• **Required work**: Which lines of the records below contain the word "Sabia"? Show each one.

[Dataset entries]
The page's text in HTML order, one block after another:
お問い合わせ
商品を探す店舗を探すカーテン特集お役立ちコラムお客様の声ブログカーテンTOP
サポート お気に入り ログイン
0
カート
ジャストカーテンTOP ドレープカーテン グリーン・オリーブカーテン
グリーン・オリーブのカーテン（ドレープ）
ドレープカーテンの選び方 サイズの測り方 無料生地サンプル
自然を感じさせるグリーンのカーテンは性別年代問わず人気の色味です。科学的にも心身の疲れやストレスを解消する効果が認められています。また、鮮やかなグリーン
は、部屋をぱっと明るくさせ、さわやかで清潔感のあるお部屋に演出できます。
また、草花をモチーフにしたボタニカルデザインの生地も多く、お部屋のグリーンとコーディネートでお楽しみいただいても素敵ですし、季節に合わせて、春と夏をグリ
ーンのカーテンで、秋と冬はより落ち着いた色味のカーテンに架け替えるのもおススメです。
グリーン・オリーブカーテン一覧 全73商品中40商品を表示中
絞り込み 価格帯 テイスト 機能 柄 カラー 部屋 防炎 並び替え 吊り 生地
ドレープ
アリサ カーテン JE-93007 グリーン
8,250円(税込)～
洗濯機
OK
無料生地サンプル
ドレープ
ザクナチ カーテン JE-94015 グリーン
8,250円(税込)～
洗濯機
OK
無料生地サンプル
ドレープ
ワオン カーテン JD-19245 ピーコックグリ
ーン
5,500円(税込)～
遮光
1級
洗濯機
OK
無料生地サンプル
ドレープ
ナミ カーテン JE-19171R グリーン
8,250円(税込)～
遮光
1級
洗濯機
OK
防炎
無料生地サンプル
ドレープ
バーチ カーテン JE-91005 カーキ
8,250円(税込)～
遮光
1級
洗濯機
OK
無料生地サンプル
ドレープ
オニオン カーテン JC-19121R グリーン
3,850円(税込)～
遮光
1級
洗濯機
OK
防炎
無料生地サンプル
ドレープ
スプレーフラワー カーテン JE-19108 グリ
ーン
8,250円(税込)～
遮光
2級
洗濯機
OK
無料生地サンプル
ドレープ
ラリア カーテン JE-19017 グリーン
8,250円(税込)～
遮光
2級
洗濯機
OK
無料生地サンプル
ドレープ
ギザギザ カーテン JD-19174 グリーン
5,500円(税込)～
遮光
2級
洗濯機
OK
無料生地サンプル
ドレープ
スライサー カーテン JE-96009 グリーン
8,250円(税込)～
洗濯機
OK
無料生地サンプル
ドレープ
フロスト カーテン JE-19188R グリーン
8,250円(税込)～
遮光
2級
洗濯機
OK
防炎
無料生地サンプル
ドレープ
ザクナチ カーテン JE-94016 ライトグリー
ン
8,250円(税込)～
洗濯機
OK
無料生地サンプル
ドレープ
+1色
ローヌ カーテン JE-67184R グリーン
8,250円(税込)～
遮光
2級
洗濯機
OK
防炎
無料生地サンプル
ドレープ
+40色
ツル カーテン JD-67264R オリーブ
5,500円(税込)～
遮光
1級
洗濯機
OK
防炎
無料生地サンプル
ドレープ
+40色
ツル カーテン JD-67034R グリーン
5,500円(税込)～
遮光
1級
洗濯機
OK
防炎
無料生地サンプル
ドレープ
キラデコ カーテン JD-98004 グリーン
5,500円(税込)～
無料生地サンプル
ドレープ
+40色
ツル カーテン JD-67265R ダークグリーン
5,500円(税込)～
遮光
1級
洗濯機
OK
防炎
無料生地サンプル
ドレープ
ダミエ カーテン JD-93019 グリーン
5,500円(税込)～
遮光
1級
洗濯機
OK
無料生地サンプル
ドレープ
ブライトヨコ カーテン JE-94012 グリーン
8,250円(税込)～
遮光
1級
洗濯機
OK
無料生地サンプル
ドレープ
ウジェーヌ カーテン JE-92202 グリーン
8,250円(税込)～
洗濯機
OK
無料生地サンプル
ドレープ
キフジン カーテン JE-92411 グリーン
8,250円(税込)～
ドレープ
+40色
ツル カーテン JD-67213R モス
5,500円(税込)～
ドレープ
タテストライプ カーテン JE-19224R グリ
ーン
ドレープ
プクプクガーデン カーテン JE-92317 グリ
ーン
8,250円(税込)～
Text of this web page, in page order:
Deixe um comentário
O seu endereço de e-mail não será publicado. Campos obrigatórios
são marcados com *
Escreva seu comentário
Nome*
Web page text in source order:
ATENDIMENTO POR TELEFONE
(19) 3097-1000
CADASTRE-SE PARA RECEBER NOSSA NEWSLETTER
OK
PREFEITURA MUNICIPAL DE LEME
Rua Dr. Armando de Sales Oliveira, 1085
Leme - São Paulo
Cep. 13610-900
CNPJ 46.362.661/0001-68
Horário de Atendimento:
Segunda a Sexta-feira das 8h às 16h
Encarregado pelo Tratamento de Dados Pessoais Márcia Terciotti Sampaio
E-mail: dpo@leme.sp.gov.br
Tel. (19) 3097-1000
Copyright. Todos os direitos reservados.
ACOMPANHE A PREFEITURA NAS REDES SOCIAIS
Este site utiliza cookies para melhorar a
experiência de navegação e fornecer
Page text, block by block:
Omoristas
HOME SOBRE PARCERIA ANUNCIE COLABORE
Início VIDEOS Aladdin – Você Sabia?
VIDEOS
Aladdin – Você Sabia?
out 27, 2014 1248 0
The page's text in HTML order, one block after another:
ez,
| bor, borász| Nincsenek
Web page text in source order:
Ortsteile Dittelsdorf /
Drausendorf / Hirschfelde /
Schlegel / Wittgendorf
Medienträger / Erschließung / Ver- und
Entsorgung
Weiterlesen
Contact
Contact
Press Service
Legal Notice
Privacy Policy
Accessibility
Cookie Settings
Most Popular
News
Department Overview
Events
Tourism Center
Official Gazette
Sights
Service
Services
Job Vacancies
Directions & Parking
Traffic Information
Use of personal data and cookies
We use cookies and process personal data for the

• **Answer**:
Início VIDEOS Aladdin – Você Sabia?
Aladdin – Você Sabia?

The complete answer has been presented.